赵佳人叹息一声,说道:“果然以过去21世纪的思维,来思考这个世界,完全就是扯淡。”

“也不是扯淡,我们比他们的不同,也不过是技术上进步一些后,可以养活一大群脱产人口,进行各种科技升级,或者进行有效化管理,你看,一个县如果就那么几十个人,还要分管各种破事儿,地方上的豪强必然崛起,这是某种必然,同样的道理,过去的人,也无法理解我们的某些东西,比如平等思想等等。”

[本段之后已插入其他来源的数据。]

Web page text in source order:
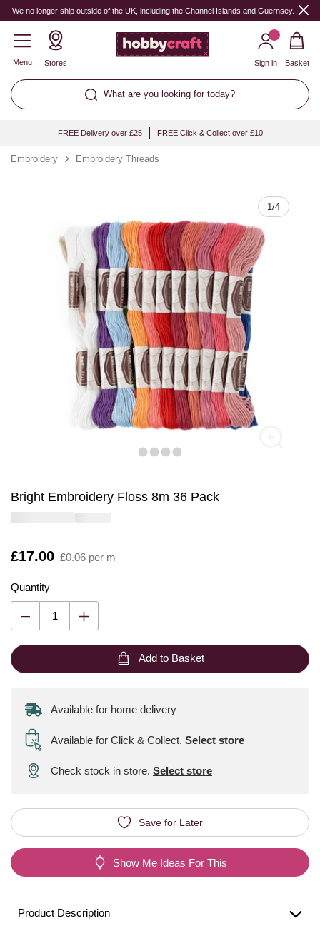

“嗨,感觉真累,不过,你的意思是,我们在对其财富方面的宣传就少说一些?”

李向前点点头,说道:“这也是迫不得已啊,中国自古以来,知识分子的节操就很值得怀疑,当然,对于这个和尚,我们的宣传,确实不能摆在他到底赚了多少钱上面。”

“那样的话?”

“自然是老百姓痛恨什么,咱们搞什么了,只要把火点起了,接下来自然就会精彩起来的,我准备在桃色新闻上多下点功夫,其他诸如谋财害命的恶性事件也多说一些,当然了,重点是突出大明坏,长老会好就行。”

赵佳人鄙夷道:“就是把大明朝可着劲的糟践的意思。”

“哈哈,你这么理解也没错,不过,这都是老招数了,你看,等到我大清进了帝都,还不是编造什么木匠皇帝,蛤蟆皇帝的新闻,大明史的可信度也就那样了,还不少一堆人黑?”

赵佳人叹息道:“历史这玩意,不知道有多少是真假,如果不穿越回去,谁知道是真的假的。”

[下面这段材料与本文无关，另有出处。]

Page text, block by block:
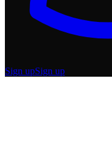
Sign upSign up
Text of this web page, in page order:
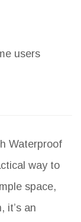
users
Waterproof
way to
space,
it’s an
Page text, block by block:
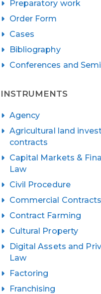
Preparatory work
Order Form
Cases
Bibliography
Conferences and
INSTRUMENTS
Agency
Agricultural land
contracts
Capital Markets &
Law
Civil Procedure
Commercial Contracts
Contract Farming
Cultural Property
Digital Assets and
Law
Factoring
Franchising

李向前说道:“才不是呢,你啊,中国历史可能是人类史上唯一的信史了,从春秋的时候,就可以精确到每一天,某人做了何事,这样可怕的记录,其他民族的历史记录,可是完全完蛋,连印度人基本上都是没有历史的,其名城的位置,甚至需要阅读中国的唐玄奘去印度取经的游记得到记录。”

“那你说的什么意思?”

“春秋笔法啊。”

李向前慢慢说道:“历史可以造假,明明完全做不了手工活的人,被污蔑是木匠皇帝,虽然史书上很脏,但是春秋笔法啊,还有各种旁证,你是无法造假的。”

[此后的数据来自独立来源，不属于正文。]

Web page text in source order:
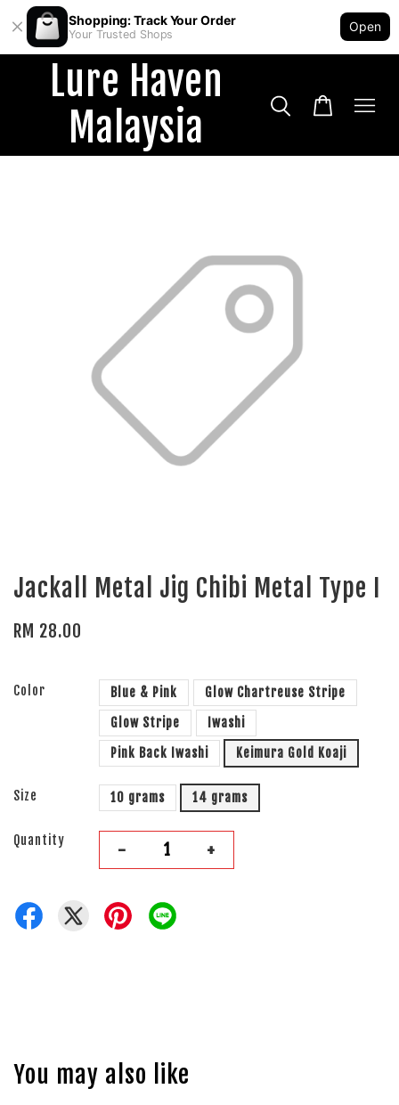
Shopping: Track Your Order
Your Trusted Shops
Open
Lure Haven
Malaysia
Jackall Metal Jig Chibi Metal Type I
RM 28.00
Color Blue & Pink
Glow Chartreuse Stripe
Glow Stripe
Iwashi
Pink Back Iwashi
Keimura Gold Koaji
Size 10 grams 14 grams
Quantity - +
You may also like

李向前慢慢说道:“这就好像一个极大的演算公式,后世的人也许可以在一些细节抹黑,但是一旦放大到全面,就会发现,哪里被抹黑了,清晰可见。”

赵佳人哼道:“随了你的心愿,不就是把各种东西都低俗化吗。”

李向前叹息一声,说道:“亲爱的,你可以不高兴,但是谁让这个时代,他就是如此的不干净呢。”

临时搭建起来的帝都新城区中院还是很有点威严的,长老会选择的未来的大陆法系的法律,也就是没有英美的判例法,这种东西的好处是哪怕老百姓自己,去书店买本法律书也可以打官司。

大明律虽然粗疏一些,其实相对来说,起码相对于同时代的欧洲,已经是相当进步了,欧洲的法律体系真正开始“有人味”起来,那是拿破仑的民法典以后了。

梁存厚坐在审判席上,有些坐立不安,说道:“真是没想到,你们居然把我拉出来当这个法官。”

“没办法啊,老大,船上学过大概的法律的,也就是你了,虽然法律条文可以下载,但真想弄的明白的,还是不可能啊。”

“早知道在飞船上储存一些讼棍了。”

“那帮讼棍,不在本土吃香喝辣,为什么要去遥远的矿星呢,还就是你合适了,您知道,最高法院肯定是要攥在咱们手里,将来咱们内部权力划分问题,如何与新时空的精英博弈权力问题,都是值得仔细研究的啊。”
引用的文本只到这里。